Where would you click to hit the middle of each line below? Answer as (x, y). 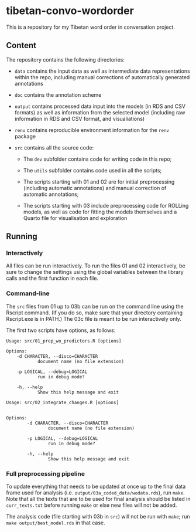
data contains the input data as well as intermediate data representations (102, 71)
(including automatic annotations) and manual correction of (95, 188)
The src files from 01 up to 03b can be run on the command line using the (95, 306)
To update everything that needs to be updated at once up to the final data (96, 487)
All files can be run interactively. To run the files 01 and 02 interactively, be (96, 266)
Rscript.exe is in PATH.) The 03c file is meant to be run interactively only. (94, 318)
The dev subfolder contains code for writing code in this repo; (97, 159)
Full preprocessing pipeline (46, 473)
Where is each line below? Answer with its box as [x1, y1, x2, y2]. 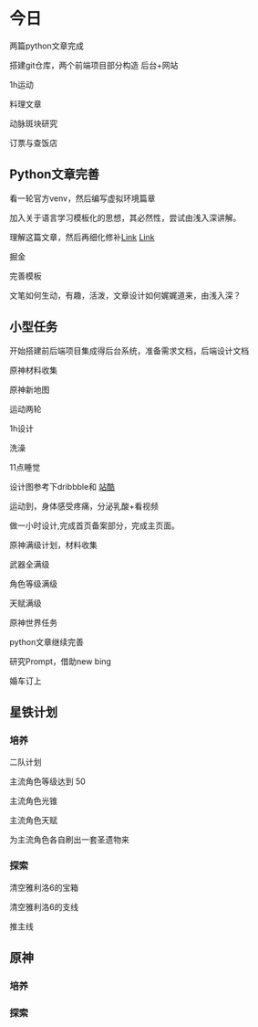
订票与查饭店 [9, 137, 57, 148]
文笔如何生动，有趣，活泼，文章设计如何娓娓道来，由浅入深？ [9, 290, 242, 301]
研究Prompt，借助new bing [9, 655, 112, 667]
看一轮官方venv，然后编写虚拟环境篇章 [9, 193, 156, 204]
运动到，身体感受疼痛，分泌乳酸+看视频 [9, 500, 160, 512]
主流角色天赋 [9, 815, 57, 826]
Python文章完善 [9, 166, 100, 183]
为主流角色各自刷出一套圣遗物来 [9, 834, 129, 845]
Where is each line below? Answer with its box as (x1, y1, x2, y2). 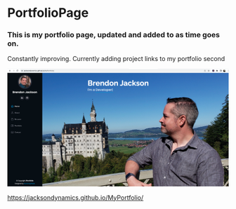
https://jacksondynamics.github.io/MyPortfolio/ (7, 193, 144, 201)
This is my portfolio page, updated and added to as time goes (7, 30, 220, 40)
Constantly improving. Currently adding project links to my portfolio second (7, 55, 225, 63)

----------

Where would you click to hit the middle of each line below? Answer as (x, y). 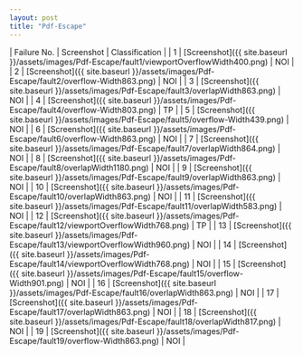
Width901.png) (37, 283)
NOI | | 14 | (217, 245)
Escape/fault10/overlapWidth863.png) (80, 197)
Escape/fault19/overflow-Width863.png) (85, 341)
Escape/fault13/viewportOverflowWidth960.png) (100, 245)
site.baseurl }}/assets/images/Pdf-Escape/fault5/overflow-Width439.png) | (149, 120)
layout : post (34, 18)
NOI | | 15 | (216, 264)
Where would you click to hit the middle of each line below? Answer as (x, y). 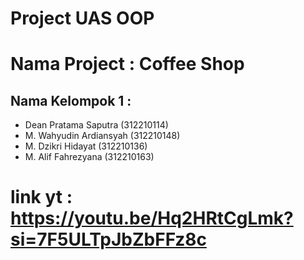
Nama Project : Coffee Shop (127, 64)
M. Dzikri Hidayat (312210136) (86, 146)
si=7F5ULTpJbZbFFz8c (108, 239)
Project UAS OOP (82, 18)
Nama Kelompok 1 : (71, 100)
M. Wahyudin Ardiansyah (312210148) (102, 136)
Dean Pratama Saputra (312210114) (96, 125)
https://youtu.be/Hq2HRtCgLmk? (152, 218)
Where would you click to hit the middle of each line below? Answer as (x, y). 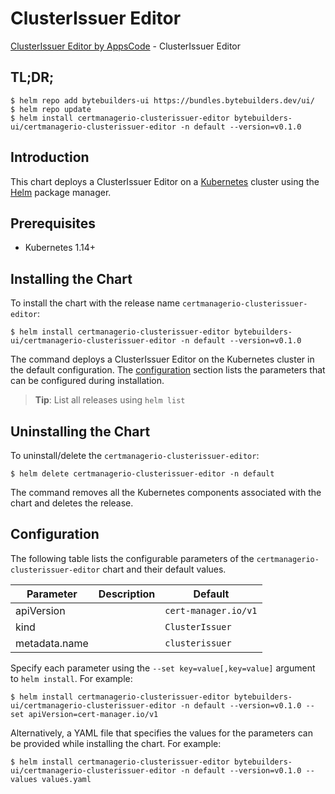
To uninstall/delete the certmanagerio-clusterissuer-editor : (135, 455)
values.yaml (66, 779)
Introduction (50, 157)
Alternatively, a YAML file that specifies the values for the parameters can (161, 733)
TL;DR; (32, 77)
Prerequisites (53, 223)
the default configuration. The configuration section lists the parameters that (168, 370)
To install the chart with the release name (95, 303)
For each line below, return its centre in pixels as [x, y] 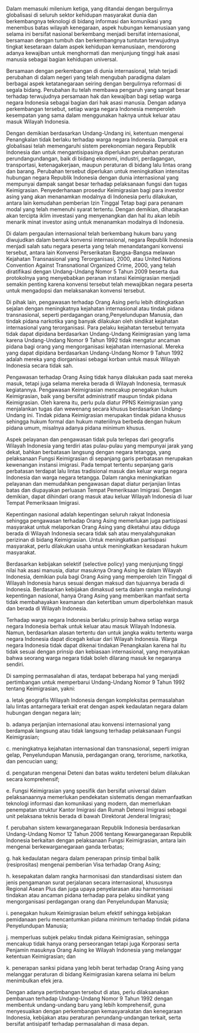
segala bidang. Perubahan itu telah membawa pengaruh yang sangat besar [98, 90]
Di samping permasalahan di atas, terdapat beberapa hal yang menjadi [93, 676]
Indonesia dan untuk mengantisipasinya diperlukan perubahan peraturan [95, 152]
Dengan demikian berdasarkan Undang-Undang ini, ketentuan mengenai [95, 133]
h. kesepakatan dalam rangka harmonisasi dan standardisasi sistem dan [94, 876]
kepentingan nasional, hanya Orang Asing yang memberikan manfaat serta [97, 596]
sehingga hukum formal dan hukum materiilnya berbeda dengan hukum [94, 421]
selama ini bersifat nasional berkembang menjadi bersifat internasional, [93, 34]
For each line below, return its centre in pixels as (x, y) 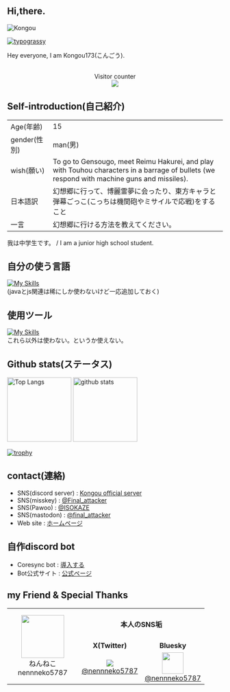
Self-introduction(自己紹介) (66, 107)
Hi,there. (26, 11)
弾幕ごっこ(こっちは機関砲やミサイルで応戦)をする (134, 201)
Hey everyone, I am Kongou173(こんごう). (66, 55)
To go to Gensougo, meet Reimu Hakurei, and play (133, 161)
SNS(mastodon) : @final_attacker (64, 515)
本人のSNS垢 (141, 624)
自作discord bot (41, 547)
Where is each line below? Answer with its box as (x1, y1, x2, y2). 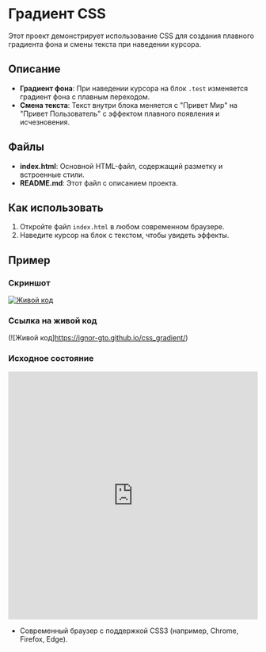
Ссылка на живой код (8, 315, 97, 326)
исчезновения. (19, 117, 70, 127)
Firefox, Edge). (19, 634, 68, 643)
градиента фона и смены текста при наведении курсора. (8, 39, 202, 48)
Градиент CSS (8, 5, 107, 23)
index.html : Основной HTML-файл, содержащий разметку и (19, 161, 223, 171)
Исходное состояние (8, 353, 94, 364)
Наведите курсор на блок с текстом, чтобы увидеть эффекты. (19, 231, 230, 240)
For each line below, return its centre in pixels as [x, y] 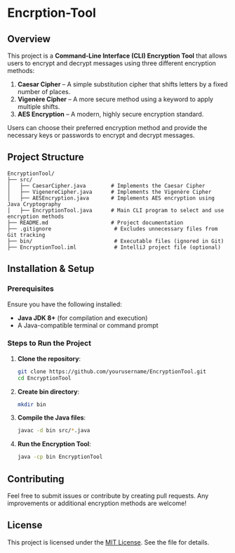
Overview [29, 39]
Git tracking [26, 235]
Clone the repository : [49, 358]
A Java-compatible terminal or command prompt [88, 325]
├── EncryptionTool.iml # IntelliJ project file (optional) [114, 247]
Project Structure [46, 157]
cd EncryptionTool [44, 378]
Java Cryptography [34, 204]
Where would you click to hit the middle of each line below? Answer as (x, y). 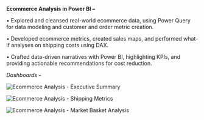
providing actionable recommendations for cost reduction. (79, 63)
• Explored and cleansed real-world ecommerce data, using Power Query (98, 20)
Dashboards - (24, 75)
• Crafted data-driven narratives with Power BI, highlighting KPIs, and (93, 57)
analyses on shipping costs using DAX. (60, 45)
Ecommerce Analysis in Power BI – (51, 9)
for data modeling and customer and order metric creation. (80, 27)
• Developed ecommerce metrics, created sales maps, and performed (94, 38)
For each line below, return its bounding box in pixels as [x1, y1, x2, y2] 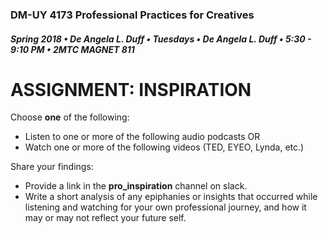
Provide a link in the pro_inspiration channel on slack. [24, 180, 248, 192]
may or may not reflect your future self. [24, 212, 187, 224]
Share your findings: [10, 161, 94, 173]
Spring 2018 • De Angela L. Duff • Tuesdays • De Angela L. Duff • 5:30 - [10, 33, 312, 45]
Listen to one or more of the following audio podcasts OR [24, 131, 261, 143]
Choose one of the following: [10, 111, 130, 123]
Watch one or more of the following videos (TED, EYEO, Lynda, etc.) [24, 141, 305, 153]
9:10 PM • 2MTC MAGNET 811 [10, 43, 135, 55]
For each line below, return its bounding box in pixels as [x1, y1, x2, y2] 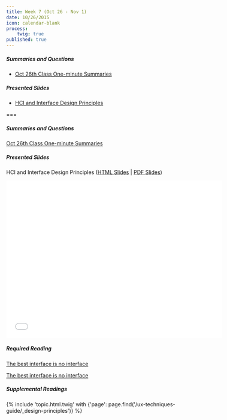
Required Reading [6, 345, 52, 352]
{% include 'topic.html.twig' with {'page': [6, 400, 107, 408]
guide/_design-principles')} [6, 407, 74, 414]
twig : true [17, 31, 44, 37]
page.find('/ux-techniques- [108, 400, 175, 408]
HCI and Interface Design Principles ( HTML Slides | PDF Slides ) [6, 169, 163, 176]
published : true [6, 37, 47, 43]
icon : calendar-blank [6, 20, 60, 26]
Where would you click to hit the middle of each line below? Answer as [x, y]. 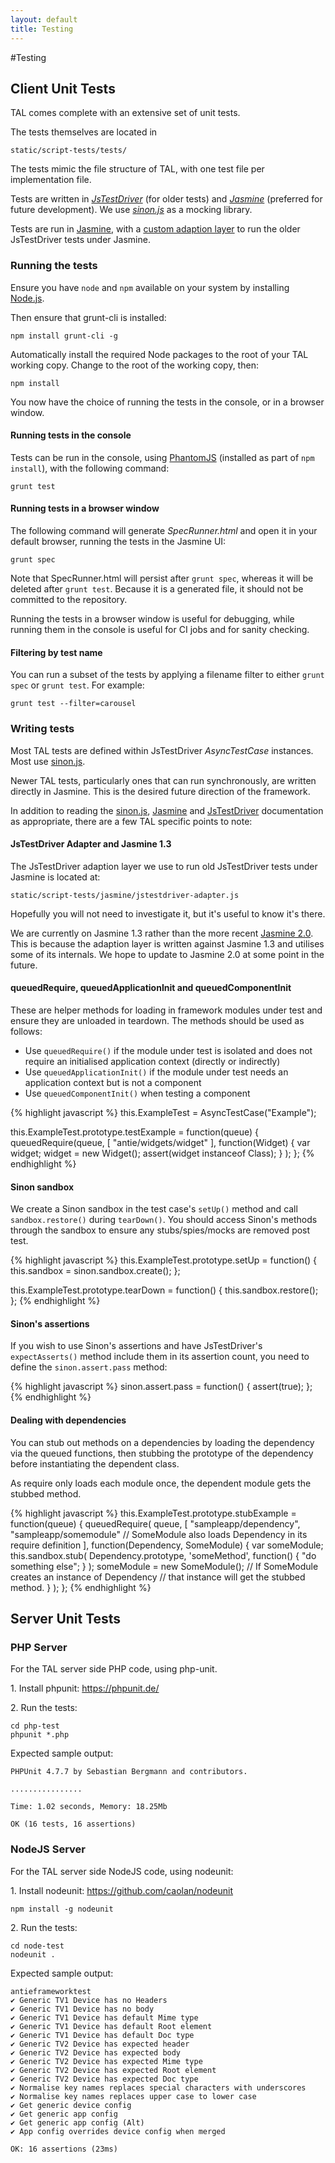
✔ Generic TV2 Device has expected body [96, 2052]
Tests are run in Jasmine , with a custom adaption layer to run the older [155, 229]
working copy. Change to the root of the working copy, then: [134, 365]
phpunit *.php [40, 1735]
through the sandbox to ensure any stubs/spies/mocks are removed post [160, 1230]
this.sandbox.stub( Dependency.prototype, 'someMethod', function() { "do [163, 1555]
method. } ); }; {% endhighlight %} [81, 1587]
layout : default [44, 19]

----------

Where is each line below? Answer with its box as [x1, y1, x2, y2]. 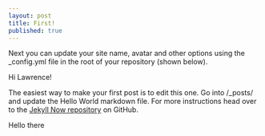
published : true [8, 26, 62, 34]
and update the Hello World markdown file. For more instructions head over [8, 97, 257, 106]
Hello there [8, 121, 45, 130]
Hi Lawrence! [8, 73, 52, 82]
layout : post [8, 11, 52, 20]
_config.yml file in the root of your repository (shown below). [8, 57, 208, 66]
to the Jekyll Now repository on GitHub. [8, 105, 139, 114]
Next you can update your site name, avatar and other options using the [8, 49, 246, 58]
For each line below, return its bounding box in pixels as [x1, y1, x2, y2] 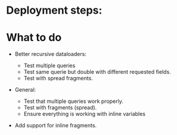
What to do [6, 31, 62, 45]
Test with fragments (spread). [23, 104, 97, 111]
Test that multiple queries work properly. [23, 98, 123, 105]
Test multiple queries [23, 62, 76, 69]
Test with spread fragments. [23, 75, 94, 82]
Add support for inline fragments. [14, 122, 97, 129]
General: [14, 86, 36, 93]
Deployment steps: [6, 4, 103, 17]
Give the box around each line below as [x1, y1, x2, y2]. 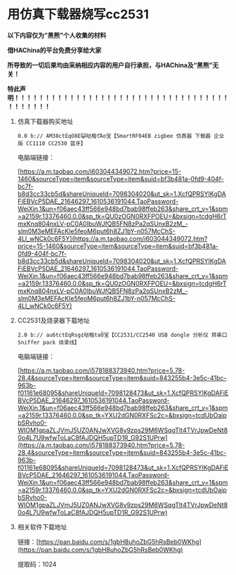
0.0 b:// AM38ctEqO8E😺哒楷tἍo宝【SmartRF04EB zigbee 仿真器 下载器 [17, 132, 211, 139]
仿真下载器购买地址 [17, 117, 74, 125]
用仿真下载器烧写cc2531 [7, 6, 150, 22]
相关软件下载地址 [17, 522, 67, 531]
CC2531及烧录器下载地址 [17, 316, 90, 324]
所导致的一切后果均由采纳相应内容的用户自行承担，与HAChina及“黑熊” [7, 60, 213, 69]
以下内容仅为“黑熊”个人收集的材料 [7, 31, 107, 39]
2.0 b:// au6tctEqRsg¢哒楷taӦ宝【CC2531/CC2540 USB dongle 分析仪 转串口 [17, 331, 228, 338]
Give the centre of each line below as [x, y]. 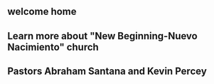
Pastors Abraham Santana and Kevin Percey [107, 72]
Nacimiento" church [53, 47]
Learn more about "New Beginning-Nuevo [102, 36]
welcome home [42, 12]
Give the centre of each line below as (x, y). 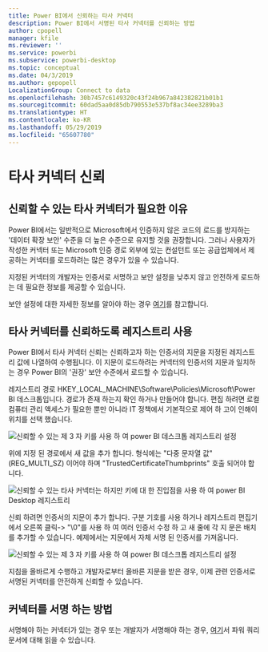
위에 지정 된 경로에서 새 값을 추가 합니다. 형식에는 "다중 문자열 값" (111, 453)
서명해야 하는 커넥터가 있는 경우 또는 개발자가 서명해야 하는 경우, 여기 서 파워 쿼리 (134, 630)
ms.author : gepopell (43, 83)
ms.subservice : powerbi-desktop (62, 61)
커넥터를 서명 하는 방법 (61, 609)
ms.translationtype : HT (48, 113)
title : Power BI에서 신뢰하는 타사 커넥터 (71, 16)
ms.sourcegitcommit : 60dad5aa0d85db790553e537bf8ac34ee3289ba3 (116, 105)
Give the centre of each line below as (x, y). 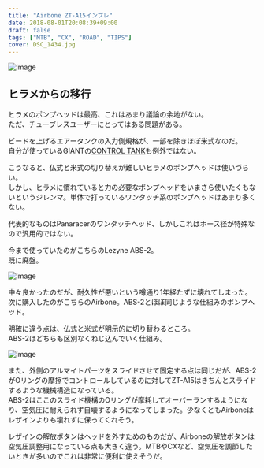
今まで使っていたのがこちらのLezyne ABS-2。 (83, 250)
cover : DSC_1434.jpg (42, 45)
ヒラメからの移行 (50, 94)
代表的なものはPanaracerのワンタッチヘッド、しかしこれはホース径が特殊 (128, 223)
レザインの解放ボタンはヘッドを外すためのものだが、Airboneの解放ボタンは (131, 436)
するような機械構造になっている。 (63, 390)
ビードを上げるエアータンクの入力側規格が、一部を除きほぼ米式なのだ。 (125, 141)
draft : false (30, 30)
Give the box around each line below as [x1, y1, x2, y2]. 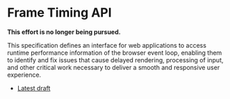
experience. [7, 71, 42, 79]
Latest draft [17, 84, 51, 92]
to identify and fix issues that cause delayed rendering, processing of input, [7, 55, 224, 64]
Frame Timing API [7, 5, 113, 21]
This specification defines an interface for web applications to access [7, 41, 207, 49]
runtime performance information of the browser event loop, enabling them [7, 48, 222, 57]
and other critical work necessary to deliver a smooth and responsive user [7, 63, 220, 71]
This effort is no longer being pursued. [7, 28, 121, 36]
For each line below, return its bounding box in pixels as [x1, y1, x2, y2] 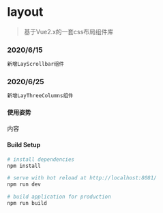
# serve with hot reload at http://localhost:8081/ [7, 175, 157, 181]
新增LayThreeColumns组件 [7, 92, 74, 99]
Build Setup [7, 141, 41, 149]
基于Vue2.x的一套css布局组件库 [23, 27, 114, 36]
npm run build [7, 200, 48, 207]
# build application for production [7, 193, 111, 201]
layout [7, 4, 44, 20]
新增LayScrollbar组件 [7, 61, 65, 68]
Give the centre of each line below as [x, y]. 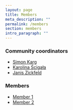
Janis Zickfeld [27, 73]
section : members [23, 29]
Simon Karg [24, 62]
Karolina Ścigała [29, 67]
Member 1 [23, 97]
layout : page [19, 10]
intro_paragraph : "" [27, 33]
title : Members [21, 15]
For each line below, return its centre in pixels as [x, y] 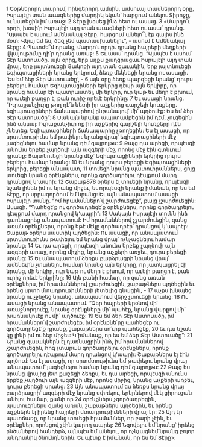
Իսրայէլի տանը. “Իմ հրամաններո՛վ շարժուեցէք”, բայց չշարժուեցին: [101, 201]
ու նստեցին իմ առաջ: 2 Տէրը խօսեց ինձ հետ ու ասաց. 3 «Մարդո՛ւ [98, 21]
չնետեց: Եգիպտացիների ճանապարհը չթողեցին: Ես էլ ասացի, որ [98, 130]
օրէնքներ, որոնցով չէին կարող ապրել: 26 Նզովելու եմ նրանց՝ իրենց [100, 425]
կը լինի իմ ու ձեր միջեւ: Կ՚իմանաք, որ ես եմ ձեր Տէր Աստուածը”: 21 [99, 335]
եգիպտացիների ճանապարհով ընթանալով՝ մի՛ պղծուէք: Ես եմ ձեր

----------

What the task asks:
Show the lines of the records that include the string "input".

Response below:
data contains the input data as well as intermediate data representations (102, 71)
to identify and fix issues that cause delayed rendering, processing of input, [7, 55, 224, 64]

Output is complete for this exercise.